▶ _TASK TO CARRY OUT_: Your task is to retype the lines from the opening of the material through the line that includes "Ella entonces le". Do not copy the pictures.

___ AVAILABLE DATA ___

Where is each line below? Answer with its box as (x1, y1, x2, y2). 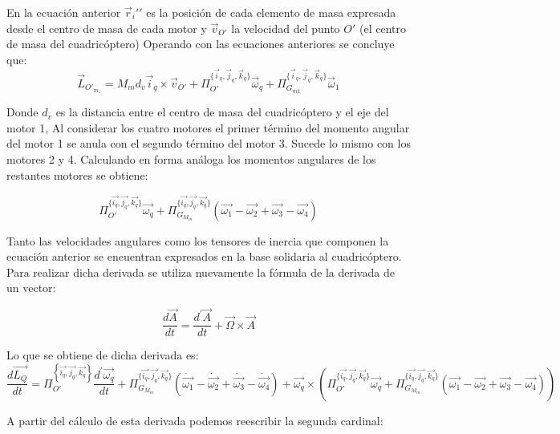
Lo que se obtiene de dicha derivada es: (6, 347, 199, 363)
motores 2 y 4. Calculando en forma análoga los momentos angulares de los (6, 151, 376, 168)
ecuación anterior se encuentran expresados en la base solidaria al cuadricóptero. (6, 248, 402, 265)
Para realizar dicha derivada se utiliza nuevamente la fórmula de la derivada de (6, 263, 395, 280)
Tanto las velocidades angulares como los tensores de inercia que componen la (6, 232, 389, 249)
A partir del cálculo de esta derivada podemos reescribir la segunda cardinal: (6, 412, 383, 428)
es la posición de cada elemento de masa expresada (146, 4, 396, 20)
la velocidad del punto (231, 19, 340, 36)
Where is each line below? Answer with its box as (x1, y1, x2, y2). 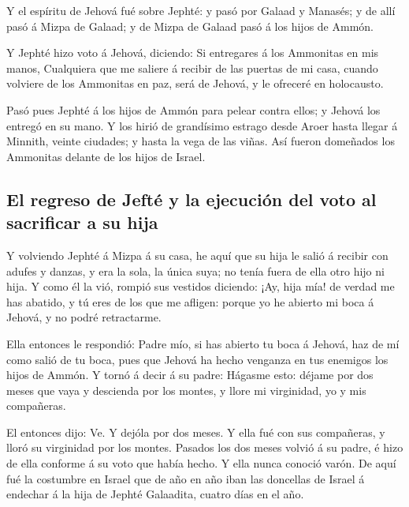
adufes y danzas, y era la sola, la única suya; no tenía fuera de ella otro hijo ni (6, 262, 385, 279)
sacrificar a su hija (6, 210, 158, 235)
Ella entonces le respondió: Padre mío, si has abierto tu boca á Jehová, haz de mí (6, 335, 400, 351)
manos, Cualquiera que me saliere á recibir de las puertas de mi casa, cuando (6, 59, 378, 76)
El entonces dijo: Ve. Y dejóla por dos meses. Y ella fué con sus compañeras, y (6, 423, 385, 440)
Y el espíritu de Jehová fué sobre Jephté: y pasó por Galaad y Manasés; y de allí (6, 2, 396, 18)
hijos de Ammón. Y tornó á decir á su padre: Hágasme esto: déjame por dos (6, 366, 374, 383)
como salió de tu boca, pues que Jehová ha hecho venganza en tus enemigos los (6, 351, 389, 367)
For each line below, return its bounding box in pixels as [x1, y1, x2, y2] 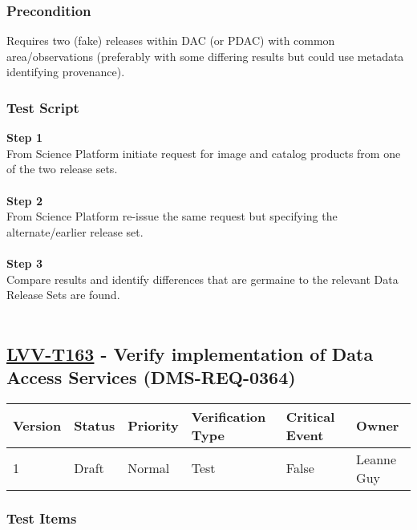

___

▶ _RESULT FOR THIS EXERCISE_:
Where is each line below? Answer with its box as (x1, y1, x2, y2). 
Lo que se obtiene de dicha derivada es: (6, 347, 199, 363)
motores 2 y 4. Calculando en forma análoga los momentos angulares de los (6, 151, 376, 168)
ecuación anterior se encuentran expresados en la base solidaria al cuadricóptero. (6, 248, 402, 265)
Para realizar dicha derivada se utiliza nuevamente la fórmula de la derivada de (6, 263, 395, 280)
Tanto las velocidades angulares como los tensores de inercia que componen la (6, 232, 389, 249)
A partir del cálculo de esta derivada podemos reescribir la segunda cardinal: (6, 412, 383, 428)
es la posición de cada elemento de masa expresada (146, 4, 396, 20)
la velocidad del punto (231, 19, 340, 36)
Where is each line below? Answer with its box as (x1, y1, x2, y2). 
adufes y danzas, y era la sola, la única suya; no tenía fuera de ella otro hijo ni (6, 262, 385, 279)
sacrificar a su hija (6, 210, 158, 235)
Ella entonces le respondió: Padre mío, si has abierto tu boca á Jehová, haz de mí (6, 335, 400, 351)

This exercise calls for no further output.